Say how many lines in the following entries include "discuss", and add nothing else.

INPUT RECORDS Block Start

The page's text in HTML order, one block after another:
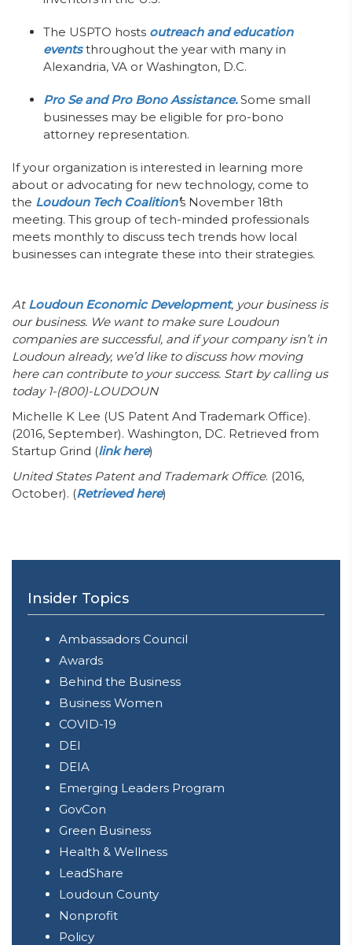
The USPTO hosts outreach and education
eventsthroughout the year with many in
Alexandria, VA or Washington, D.C.
Pro Se and Pro Bono Assistance.Some small
businesses may be eligible for pro-bono
attorney representation.
If your organization is interested in learning more
about or advocating for new technology, come to
the Loudoun Tech Coalition’s November 18th
meeting. This group of tech-minded professionals
meets monthly to discuss tech trends how local
businesses can integrate these into their strategies.
At Loudoun Economic Development, your business is
our business. We want to make sure Loudoun
companies are successful, and if your company isn’t in
Loudoun already, we’d like to discuss how moving
here can contribute to your success. Start by calling us
today 1-(800)-LOUDOUN
Michelle K Lee (US Patent And Trademark Office).
(2016, September). Washington, DC. Retrieved from
Startup Grind (link here)
United States Patent and Trademark Office. (2016,
October). (Retrieved here)
Insider Topics
Ambassadors Council
Awards
Behind the Business
Business Women
COVID-19
DEI
DEIA
Emerging Leaders Program
GovCon
Green Business
Health & Wellness
LeadShare
Loudoun County
Nonprofit
Policy

INPUT RECORDS Block End

**TASK SOLUTION:**
2